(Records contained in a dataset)
■ ■ ■ ■

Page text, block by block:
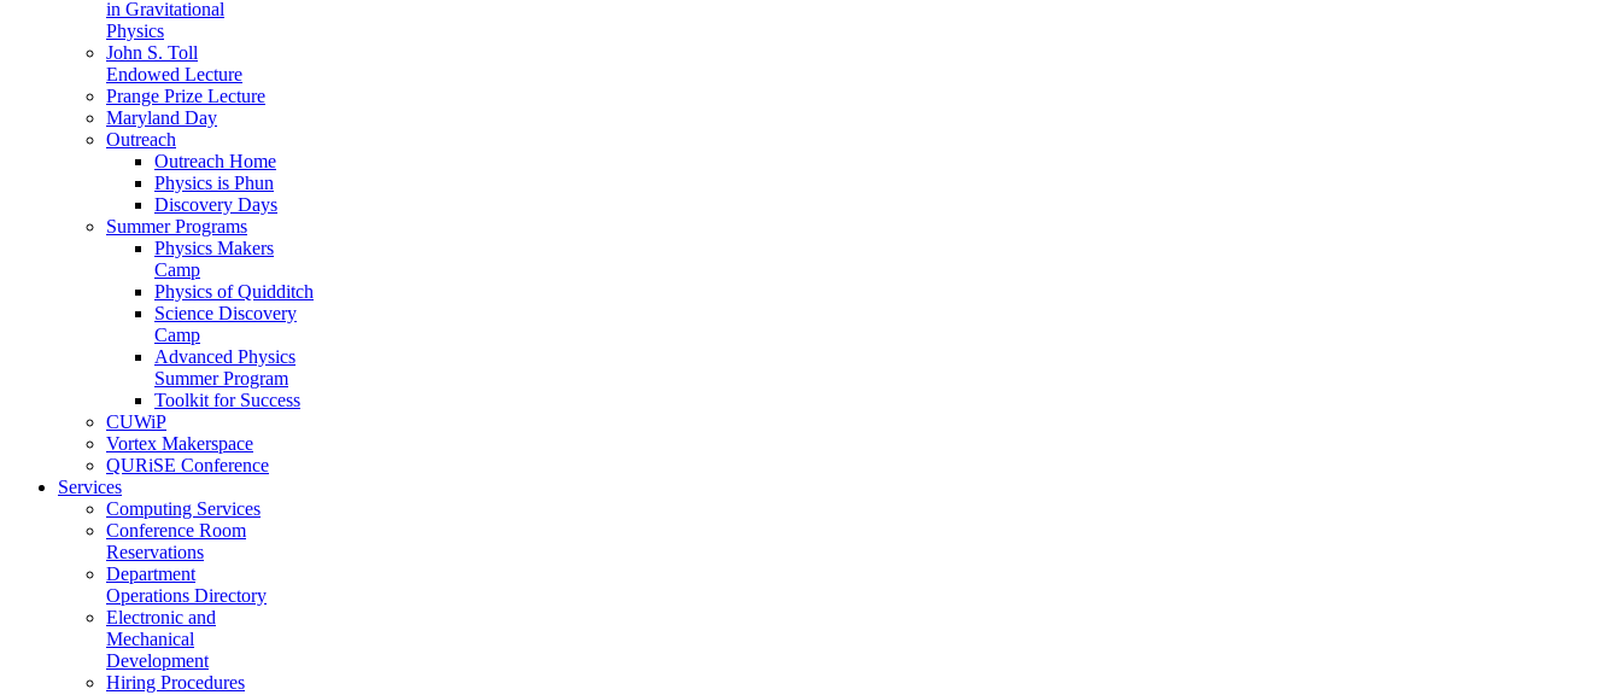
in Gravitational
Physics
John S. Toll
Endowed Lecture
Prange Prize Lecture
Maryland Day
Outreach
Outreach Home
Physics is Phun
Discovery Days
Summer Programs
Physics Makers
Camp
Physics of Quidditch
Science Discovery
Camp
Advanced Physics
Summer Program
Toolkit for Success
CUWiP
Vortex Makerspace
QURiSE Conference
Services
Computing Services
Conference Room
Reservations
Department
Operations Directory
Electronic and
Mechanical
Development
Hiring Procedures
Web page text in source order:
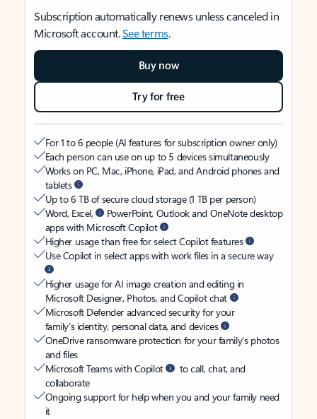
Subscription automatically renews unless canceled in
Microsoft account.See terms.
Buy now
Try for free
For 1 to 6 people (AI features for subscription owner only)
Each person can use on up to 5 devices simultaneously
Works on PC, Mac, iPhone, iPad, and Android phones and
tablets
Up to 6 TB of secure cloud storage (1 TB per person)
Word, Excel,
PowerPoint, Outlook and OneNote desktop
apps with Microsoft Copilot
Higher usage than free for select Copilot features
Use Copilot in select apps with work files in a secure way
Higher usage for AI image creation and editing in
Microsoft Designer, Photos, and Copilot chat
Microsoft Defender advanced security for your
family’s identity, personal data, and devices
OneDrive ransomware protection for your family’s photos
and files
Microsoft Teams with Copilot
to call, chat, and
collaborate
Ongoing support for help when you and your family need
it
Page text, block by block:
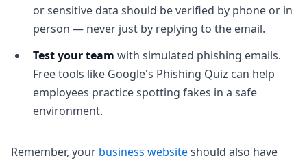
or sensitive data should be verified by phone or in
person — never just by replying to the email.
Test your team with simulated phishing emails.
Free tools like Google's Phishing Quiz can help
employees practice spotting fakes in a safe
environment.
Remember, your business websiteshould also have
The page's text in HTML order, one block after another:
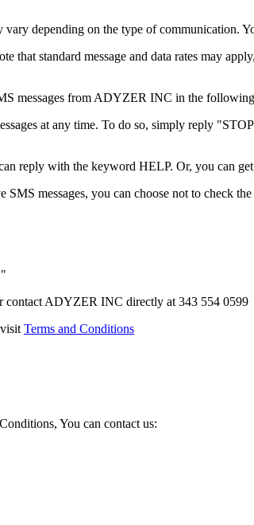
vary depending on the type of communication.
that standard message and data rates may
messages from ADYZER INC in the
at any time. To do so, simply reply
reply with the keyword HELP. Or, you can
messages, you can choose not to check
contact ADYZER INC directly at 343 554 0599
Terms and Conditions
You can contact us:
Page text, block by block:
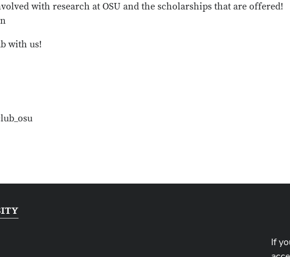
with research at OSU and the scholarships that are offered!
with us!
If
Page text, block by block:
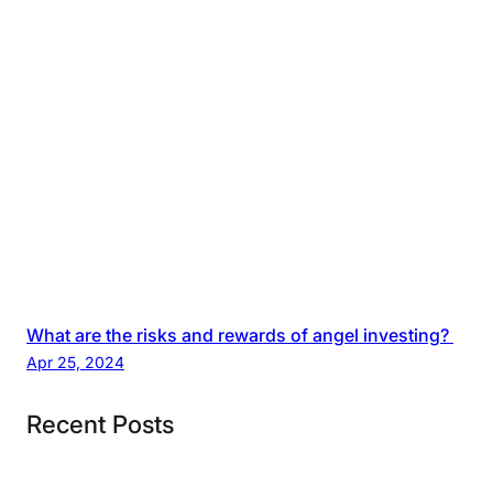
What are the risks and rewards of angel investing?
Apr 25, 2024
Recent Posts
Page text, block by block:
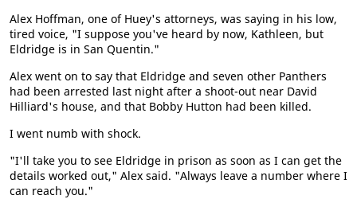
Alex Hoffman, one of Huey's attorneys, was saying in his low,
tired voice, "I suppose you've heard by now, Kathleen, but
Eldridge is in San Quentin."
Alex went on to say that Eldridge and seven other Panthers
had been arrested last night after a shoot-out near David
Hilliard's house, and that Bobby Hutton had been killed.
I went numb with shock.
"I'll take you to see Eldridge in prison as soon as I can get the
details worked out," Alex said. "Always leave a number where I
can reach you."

■ ■ ■ ■

Try it: Copy each line above that contains the string "went".

Completed task:
Alex went on to say that Eldridge and seven other Panthers
I went numb with shock.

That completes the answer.